Loading...
 
 
read-more

IDA RATU ANOM DALAM PROSESI NGELUNGANG KEGUNUNG-GUNUNG

Tepatnya 2 Oktober 2016, masyarakat Taro Kaja mengikuti prosesi ngiring tapakan Ida Ratu Anom lunga ke gunung-gunung ( daerah desa pakraman seputaran  pegunungan). Ngiring dalam hal ini memiliki makna secara filosofi adalah menempuh atau mengikuti jalan Bhetara/Salah satu manifestasi SinarNya Tuhan setelah Dewa/jalan kebenaran/jalan dharma. Tapakan memiliki arti pijakan atau wahana. Ida Ratu Anom adalah salah satu manifestasiNya yang diyakini masyarakat setempat/Taro Kaja/Amunduk Taro khususnya dan masyrakat Hindu/Bali umumnya sebagai Dewa Penyelamat, Dewa Hujan dan Dewa Cuaca. Wahana beliau adalah barong bangkal (perwujudan simbol babi hutan). Perlu diluruskan pemahaman umat saat ini, bahwa manifestasi beliau adalah berupa sinar suci dan secara dimensi niskala beliau berwujud “Sugra pakulun mangda tan kecakarabawan ida ngewejar puspatan Ida” Pemuda Sangat Tampan Tinggi berkulit putih bersih dan murah senyum serta berpakian putih bersinar menunggangi seekor babi hutan( Bagi yang waskita tembus bathin bisa melihat melalui mata bathin  jika sudah mampu dan jika sudah mendapatkan restu beliau). Memuja beliau semestinya dengan kedalaman jnana manifestasi sinarNya atau perwujudan beliau yang sesungguhNya, dan bukan wahana beliau (sebaiknya jikalau bisa). Babi hutan adalah simbol salah satu awatara wisnu yaitu waraha awatara. Sebagai simbol Dewa Wisnu penyatuan Bumi dan Pertiwi. Wit atau Awal dari terlahir atau terciptanya kehidupan. Konsepsi Purusha dan Predhana.
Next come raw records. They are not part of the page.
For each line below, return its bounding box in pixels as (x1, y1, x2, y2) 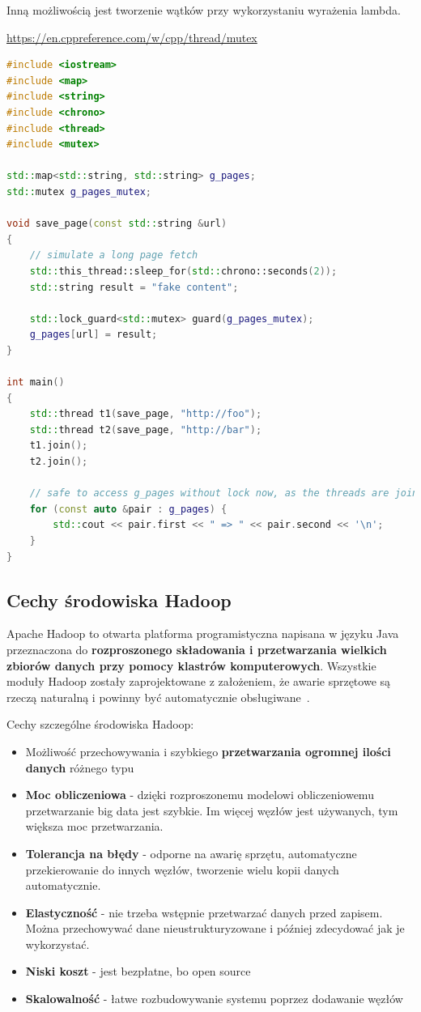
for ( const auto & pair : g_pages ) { (29, 503, 228, 515)
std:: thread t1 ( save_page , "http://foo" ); (29, 408, 262, 420)
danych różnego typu (25, 759, 134, 776)
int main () (6, 376, 65, 389)
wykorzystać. (25, 935, 90, 952)
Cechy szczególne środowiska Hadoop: (6, 716, 194, 733)
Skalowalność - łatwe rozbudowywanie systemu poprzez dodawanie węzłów (25, 990, 403, 1007)
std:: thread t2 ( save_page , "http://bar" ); (29, 423, 262, 436)
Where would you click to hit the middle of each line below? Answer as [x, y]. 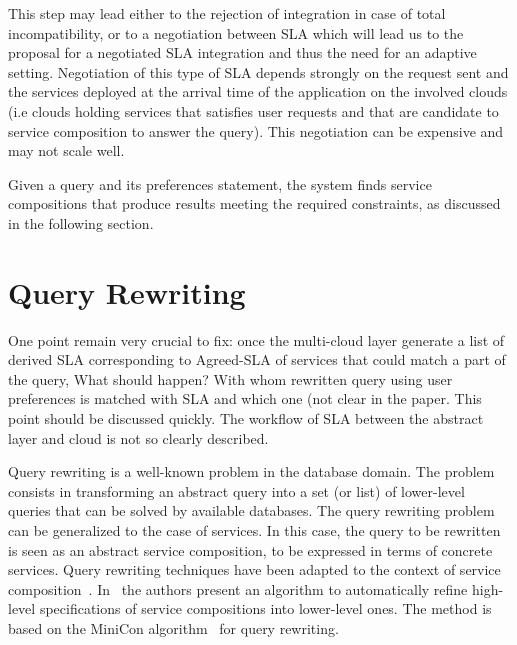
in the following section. [81, 222]
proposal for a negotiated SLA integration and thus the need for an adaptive [242, 52]
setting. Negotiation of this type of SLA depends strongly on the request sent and [258, 71]
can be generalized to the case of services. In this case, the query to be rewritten [254, 530]
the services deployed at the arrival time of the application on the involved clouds [258, 91]
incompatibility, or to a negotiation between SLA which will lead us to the [236, 32]
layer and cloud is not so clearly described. [138, 437]
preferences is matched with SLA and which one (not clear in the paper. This [245, 398]
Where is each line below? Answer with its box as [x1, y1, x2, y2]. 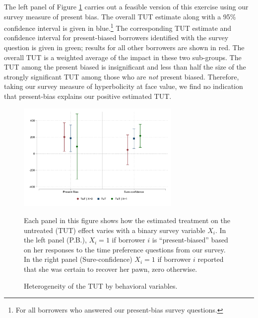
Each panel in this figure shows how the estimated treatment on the [24, 215, 230, 226]
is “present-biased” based [152, 235, 228, 245]
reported [197, 254, 224, 264]
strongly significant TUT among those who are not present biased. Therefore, [4, 71, 239, 81]
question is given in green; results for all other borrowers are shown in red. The [4, 42, 245, 53]
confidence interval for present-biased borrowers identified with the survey [4, 32, 229, 43]
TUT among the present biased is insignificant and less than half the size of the [4, 62, 246, 72]
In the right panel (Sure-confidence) [24, 254, 132, 264]

Prosesi ini dilakukan setiap 5 tahun sekali dan tidak hanya diikuti oleh masyarakat Taro Kaja saja, tetapi juga diikuti oleh banyak umat dari Amunduk Taro. Diawali dengan penuuran di Linggih Ida yakni Pura SangHyang Alang dan di lanjutkan dengan prosesi memarga/berjalan (napak pertiwi) dan diikuti oleh semua umat sebagai pengiringNya. Perjalanan diawali menuju Desa Pakraman Tebuana, Desa Pakraman Alas Pujung, Desa Pakraman Sengkaduan, Desa Pakraman Let, Desa Pakraman Belong dan terakhir kembali menuju Desa Pakraman Taro Kaja dan berstana melinggih di Pura SangHyang Alang sampai pukul 23.15 wita.
Prosesi “ngelungang” secara niskala memiliki fungsi menyebar vibrasi positif atau kedewataan ke lingkungan dan macrocosmos. Dan secara sekala mengikat hubungan keharmonisan sesama pawongan dan masyarakat setempat. Konsepsi penyatuan sekala lan niskala inilah menjadi hakekat hidup dalam kehidupan masyarakat hindu yang sesungguhnya. Semoga melalui setiap prosesi keagamaan semacam ini, akan mampu semakin menumbuhkan kedalaman tatwa beragama dan pencerahan hidup yang bermanfaat untuk alam dan semesta.